RIG-1 and MDA-5 signaling pathways contribute to IFN-β production and viral replication in porcine circovirus virus type 2-infected PK-15 cells in vitro

Abstract

Type I Interferons (IFNs) is known for its antiviral activity; however, it is surprising that in vitro treatment of IFN-α and IFN-γ enhanced the replication of porcine circovirus type 2 (PCV2), indicating a complex relationship between interferon and PCV2. To date, it remains poorly understood how the interferon is produced during PCV2 infection and whether the interferon induced by PCV2 itself can promote viral replication.

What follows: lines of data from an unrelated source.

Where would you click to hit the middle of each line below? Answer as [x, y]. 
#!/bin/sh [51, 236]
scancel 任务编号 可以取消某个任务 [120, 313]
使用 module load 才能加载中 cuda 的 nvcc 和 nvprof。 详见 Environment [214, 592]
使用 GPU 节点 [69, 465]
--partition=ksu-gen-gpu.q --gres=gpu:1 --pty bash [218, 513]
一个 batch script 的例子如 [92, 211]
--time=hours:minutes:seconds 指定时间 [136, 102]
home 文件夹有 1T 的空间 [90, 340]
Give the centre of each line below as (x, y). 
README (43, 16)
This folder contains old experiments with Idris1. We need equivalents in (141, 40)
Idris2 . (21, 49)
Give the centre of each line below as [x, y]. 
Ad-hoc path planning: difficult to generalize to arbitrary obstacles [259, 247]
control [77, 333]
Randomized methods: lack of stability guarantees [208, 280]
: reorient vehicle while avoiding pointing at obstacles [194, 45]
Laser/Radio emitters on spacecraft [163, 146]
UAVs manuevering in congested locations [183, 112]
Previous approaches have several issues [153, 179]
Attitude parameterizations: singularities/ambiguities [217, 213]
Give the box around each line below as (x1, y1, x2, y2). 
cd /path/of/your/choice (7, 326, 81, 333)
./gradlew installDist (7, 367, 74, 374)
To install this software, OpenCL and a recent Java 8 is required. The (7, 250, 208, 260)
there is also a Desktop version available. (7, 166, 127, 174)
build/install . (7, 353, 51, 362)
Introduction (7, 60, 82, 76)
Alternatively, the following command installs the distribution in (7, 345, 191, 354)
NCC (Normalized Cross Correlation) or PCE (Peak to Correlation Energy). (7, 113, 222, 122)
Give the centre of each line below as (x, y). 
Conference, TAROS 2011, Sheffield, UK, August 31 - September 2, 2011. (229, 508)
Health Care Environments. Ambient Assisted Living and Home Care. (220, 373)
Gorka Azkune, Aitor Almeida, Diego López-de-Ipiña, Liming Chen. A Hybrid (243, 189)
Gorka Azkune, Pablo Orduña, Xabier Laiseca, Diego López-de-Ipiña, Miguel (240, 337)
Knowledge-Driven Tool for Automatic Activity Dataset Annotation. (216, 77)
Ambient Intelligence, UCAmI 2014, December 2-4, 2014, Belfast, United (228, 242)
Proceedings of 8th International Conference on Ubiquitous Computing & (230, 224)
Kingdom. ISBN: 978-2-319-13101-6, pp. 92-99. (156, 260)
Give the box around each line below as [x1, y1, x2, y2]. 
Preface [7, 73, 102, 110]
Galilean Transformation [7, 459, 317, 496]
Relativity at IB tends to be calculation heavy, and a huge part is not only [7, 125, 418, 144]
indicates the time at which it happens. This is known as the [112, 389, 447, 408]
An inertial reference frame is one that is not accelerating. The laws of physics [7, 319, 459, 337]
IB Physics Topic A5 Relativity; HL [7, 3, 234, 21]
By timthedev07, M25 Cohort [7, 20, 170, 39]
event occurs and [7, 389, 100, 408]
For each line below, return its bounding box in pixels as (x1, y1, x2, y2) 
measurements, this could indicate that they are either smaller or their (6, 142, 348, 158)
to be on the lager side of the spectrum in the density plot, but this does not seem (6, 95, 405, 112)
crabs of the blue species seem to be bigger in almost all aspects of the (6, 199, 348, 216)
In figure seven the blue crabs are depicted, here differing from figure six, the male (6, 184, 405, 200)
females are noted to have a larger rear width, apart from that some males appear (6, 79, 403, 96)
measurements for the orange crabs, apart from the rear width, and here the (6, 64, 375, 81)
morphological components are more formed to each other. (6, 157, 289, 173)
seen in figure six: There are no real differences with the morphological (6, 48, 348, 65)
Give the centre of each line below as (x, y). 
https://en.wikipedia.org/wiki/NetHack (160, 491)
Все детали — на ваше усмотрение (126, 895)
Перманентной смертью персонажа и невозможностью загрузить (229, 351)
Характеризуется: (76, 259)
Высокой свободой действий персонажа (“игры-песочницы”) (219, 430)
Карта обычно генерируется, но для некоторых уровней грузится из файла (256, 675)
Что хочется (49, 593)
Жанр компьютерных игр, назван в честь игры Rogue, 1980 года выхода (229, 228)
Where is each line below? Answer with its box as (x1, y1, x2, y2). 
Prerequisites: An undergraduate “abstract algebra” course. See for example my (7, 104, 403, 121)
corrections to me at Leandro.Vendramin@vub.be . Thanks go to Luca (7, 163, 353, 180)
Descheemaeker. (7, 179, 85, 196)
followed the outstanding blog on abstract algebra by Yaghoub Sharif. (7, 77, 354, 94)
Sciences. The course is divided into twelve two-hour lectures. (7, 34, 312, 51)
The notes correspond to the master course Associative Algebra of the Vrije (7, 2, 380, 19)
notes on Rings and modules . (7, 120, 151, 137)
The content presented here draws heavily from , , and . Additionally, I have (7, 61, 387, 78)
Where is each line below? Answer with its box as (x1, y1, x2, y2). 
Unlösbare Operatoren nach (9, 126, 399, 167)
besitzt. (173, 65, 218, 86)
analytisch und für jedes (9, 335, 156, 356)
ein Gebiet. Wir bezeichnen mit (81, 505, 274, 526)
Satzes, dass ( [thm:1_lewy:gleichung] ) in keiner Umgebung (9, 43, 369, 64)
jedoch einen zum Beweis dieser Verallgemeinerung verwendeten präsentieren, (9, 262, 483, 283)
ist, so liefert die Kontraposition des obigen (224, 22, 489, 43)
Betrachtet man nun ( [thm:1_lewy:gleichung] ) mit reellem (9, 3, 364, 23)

In this study, PCV2 induced the up-regulation of IFN-β in PK-15 cells, while treatment of PCV2-infected cells with the interferon regulatory factor-3 (IRF3) inhibitor, BX795, decreased the expression of IFN-β, whereas treatment with the nuclear factor kappa-light-chain-enhancer of activated B cells (NF-κB) inhibitor, BAY11-7082, did not. These findings indicate that PCV2 can induce IFN-β production via the IRF3-mediated rather than the NF-κB-mediated signal pathway. Moreover, PCV2 increased the protein expression levels of phosphorylation-IRF3 (p-IRF3), mitochondria antiviral-signaling protein (MAVS), retinoic acid-inducible gene I (RIG-1) and melanoma differentiation-associated protein 5 (MDA-5), and the knockdown of RIG-1 and MDA-5 decreased the expression level of IFN-β in PK-15 cells. Therefore, PCV2 induces IFN-β production via the RIG-1/MDA-5/MAVS/IRF signaling pathway. Furthermore, the PCV2 load and PCV2 infectivity decreased after knockdown of RIG-1 and MDA-5, indicating that RIG-1 and MDA-5 signaling pathways contribute to PCV2 replication. In conclusion, PCV2 induces the production of IFN-β via the RIG-1 and MDA-5 signaling pathways, and the IFN-β produced during PCV2 infection facilitates viral replication. These results will help us further understand the pathogenic mechanisms of PCV2.